▶ **Try it**: An exact reproduction of each record is required.

'''

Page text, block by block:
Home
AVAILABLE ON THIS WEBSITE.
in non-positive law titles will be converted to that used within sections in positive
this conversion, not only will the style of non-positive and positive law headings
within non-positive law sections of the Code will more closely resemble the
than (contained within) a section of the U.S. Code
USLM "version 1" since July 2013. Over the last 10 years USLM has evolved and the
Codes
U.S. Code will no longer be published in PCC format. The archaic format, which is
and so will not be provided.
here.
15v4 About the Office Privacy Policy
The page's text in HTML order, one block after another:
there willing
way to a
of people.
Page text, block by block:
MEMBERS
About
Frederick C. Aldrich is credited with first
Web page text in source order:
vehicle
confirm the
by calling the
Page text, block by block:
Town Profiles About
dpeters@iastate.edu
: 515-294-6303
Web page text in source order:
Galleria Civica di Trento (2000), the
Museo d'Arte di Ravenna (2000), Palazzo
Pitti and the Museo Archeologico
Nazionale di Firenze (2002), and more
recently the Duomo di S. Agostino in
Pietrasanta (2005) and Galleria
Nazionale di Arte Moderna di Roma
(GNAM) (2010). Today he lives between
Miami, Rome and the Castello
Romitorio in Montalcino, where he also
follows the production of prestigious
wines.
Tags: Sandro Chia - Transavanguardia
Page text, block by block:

'''

▶ **Response box**:
Page text, block by block:
Home
AVAILABLE ON THIS WEBSITE.
in non-positive law titles will be converted to that used within sections in positive
this conversion, not only will the style of non-positive and positive law headings
within non-positive law sections of the Code will more closely resemble the
than (contained within) a section of the U.S. Code
USLM "version 1" since July 2013. Over the last 10 years USLM has evolved and the
Codes
U.S. Code will no longer be published in PCC format. The archaic format, which is
and so will not be provided.
here.
15v4 About the Office Privacy Policy
The page's text in HTML order, one block after another:
there willing
way to a
of people.
Page text, block by block:
MEMBERS
About
Frederick C. Aldrich is credited with first
Web page text in source order:
vehicle
confirm the
by calling the
Page text, block by block:
Town Profiles About
dpeters@iastate.edu
: 515-294-6303
Web page text in source order:
Galleria Civica di Trento (2000), the
Museo d'Arte di Ravenna (2000), Palazzo
Pitti and the Museo Archeologico
Nazionale di Firenze (2002), and more
recently the Duomo di S. Agostino in
Pietrasanta (2005) and Galleria
Nazionale di Arte Moderna di Roma
(GNAM) (2010). Today he lives between
Miami, Rome and the Castello
Romitorio in Montalcino, where he also
follows the production of prestigious
wines.
Tags: Sandro Chia - Transavanguardia
Page text, block by block:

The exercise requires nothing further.